The last Patch Tuesday of the year has been a busy one for Microsoft. As many as 71 vulnerabilities are being closed, including one in Windows that is being actively exploited.
The first Tuesday of the month is traditionally Patch Tuesday at Microsoft. The software giant’s developers are in for a full blast in the latest edition of 2024. In one fell swoop, Microsoft is hitting 21 CVE flies, spread across Windows, Office and Azure.
Sixteen vulnerabilities are labeled “critical,” while all but a few are labeled “high risk. The full list can be found here .
Windows under fire
Of the 71 vulnerabilities, the vast majority, 59 to be exact, were spread in Windows 11, Windows 10 and supported versions of Windows Server. Vulnerability CVE-2024-49138 is getting extra attention. It may not have been labeled critical, but it is the only vulnerability that Microsoft says is being actively exploited.

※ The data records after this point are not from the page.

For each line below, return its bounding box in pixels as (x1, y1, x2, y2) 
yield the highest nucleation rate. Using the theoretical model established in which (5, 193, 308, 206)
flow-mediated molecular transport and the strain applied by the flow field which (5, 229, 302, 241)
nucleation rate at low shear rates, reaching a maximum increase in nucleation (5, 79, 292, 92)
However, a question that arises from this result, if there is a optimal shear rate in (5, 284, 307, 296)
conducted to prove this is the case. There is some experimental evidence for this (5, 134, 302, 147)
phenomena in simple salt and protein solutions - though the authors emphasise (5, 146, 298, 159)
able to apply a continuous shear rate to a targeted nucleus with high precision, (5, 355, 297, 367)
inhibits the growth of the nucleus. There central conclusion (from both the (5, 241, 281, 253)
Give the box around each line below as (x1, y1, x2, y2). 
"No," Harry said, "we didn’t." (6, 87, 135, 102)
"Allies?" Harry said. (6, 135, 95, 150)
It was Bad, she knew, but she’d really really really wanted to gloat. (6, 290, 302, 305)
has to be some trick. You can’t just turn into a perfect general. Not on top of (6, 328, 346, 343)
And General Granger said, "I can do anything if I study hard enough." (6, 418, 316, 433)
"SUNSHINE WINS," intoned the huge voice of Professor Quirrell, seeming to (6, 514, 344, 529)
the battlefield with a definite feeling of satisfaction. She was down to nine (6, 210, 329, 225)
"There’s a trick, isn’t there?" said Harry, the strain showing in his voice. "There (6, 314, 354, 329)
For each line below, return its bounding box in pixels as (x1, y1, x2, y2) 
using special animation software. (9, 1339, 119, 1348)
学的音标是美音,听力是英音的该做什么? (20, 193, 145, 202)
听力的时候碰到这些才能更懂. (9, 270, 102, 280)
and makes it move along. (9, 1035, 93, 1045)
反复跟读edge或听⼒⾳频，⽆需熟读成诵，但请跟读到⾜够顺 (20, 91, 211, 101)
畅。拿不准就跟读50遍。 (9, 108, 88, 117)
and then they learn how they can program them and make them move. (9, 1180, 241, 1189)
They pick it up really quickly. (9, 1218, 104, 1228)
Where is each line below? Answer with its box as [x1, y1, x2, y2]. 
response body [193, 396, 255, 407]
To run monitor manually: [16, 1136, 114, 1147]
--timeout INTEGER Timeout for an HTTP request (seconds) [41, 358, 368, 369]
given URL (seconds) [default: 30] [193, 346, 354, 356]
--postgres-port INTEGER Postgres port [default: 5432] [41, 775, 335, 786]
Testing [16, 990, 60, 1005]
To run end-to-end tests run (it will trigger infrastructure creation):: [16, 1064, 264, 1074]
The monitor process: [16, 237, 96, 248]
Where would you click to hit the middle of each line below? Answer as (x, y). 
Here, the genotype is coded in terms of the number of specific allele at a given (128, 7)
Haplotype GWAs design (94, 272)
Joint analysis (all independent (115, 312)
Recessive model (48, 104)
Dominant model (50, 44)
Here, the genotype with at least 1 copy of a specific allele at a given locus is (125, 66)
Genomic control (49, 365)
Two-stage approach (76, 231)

The vulnerability results from a buffer overflow in the shared protocol file system driver and could allow an attacker to gain system authorization. Combined with one of the many remote code execution(RCE) vulnerabilities, the attacker could cause major damage. It is recommended that you roll out the Windows security update as soon as it is available for your device.

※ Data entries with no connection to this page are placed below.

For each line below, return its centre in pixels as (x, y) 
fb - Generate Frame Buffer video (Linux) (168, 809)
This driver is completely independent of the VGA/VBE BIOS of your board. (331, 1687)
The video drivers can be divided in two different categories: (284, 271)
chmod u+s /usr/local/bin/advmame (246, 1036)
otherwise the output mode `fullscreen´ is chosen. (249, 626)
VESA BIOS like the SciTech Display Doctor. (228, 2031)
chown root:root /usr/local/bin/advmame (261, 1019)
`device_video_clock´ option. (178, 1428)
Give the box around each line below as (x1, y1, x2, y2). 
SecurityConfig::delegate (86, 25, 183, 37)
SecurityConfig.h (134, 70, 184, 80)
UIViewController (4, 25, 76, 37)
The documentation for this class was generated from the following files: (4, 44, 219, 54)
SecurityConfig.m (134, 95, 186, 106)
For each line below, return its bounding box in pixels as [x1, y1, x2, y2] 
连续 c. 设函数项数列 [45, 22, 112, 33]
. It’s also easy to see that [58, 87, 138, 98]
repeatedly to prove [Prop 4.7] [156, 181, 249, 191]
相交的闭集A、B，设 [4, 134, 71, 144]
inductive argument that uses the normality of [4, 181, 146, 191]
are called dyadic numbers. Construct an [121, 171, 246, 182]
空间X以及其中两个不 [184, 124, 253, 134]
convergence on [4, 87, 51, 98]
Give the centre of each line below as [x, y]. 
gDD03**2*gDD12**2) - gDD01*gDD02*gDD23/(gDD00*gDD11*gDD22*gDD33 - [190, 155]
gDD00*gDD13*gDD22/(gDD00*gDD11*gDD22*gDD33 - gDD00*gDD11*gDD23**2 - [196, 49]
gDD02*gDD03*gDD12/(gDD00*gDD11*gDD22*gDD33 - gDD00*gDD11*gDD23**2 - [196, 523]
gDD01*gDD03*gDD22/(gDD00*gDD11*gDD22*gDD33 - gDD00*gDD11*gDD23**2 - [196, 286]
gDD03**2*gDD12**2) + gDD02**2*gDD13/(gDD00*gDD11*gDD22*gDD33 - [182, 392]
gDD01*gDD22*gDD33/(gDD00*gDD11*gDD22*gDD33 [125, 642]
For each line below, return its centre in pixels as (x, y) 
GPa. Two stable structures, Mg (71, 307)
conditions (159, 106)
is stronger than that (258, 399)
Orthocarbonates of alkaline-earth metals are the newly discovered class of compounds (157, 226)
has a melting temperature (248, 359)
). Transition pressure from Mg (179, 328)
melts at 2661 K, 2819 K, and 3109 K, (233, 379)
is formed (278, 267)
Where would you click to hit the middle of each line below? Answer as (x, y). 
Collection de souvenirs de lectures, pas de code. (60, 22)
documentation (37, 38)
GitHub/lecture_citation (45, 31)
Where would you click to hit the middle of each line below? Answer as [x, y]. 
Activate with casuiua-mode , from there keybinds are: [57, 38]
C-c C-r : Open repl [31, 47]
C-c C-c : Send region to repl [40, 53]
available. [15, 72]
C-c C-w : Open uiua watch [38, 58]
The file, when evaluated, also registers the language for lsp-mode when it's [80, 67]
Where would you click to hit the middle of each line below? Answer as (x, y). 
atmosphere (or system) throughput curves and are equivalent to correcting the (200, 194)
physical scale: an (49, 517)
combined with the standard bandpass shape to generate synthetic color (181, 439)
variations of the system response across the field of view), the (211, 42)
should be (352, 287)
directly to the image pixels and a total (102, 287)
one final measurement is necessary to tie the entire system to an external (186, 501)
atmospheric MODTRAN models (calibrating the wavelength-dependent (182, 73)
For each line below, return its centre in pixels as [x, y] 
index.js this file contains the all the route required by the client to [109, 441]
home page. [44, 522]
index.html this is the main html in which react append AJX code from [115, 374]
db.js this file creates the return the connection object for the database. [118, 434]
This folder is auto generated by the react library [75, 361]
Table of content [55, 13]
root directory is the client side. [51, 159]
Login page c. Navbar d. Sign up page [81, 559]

Eight vulnerabilities have been closed for Office applications, including three potentially critical RCE vulnerabilities in Excel, Access and Outlook. The Outlook vulnerability would exploit a preview for file attachments. Microsoft stresses that attackers cannot access user data through this vulnerability, but can make sure you can’t access it yourself.
No record year
After this latest Patch Tuesday, the total number of patched vulnerabilities in Microsoft applications comes to 1,020. That’s just short of a record for Microsoft. In the year 2020, Microsoft had to patch 1,250 times. 2024 will go down in the history books, though, as a year that brought a lot of update misery for Microsoft, with the Windows 11 24H2 update as an embarrassing chronicle.